Know the types of evaluation research? The objective/quantitative scientific approach is the most common. What are some other types? Needs assessment is one kind of assessment, and it is often the first part of a more comprehensive assessment project. What are some of the other types of assessment and where do the fit in to the larger assessment project? What is formative evaluation? What is summative or impact evaluation? What is the planning evaluation cycle? What is the response variable?
According to Babbie, why do we do survey research? What is the type of question in which the respondent next goes to another later question based on her answer is called what? In constructing a questionnaire, what are question formats to be avoided? According to Babbie, do face-to-face interviews have any advantage over self-administered surveys? What is an adequate response rate for a mail distributed self-administered survey, according to Babbie?
Of the observer roles, the only one that potentially leaves a social situation unaffected by the researcher is the complete observer. What are other observer roles? What is reactivity? In the method of ethnomethodology, experiments are used to test hypotheses about the tenacity of the social order. What are these experiments called? Of the qualitative methods, content analysis relies most heavily on recorded human communications. What are other the other major qualitative research methods? What is the difference between obtrusive and unobtrusive methods? According to Skocpol, among the three logics of comparative history, the method of contrast of context is least associated with causal analysis. What are the other logics of comparative history? Which among them represent the method found in multivariate statistical analysis. Who is John Stuart Mill? What were his methods?
Why does Babbie say that qualitative research answers questions that escape the scope of survey techniques or laboratory observation? Qualitative analysis involves a continual interplay between theory and analysis. What are examples of this process? Grounded theory rests on the constant comparative method. What is the analytic induction method? What is domain analysis? What is sufficient and necessary causation? What is the difference? What is participatory research action? What is its purpose or goal? How does this fit with Diesing's notion of democratic science? What is praxis?
What are the three types of statistical averages? What is the most frequent attribute in the ranked distribution of observed attributes? What is dispersion? What are the different types? In measuring dispersion, what does a higher standard of deviation tell us?

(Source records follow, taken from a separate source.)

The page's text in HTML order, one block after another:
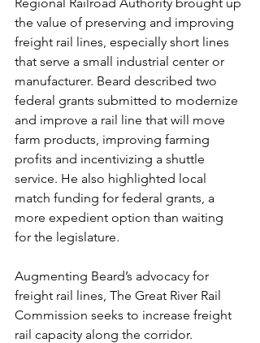
the value of preserving and improving
freight rail lines, especially short lines
that serve a small industrial center or
manufacturer. Beard described two
federal grants submitted to modernize
and improve a rail line that will move
farm products, improving farming
profits and incentivizing a shuttle
service. He also highlighted local
match funding for federal grants, a
more expedient option than waiting
for the legislature.
Augmenting Beard’s advocacy for
freight rail lines, The Great River Rail
Commission seeks to increase freight
rail capacity along the corridor.

What is the type of quantitative analysis that considers two variables simultaneously? What is the difference between univariate and bivariate analysis? Which type does a frequency table represent? Which type does a cross-tabulation (or contingency) table represent? In measuring bivariate associations, what is the metric appropriate for either interval or ratio level data analysis? What is lambda, gamma, and Pearson’s r? What are examples of multivariate analysis techniques? In measuring bivariate association, what is the appropriate metric for nominal level data analysis? What is it for ordinal data? What is it for interval level data?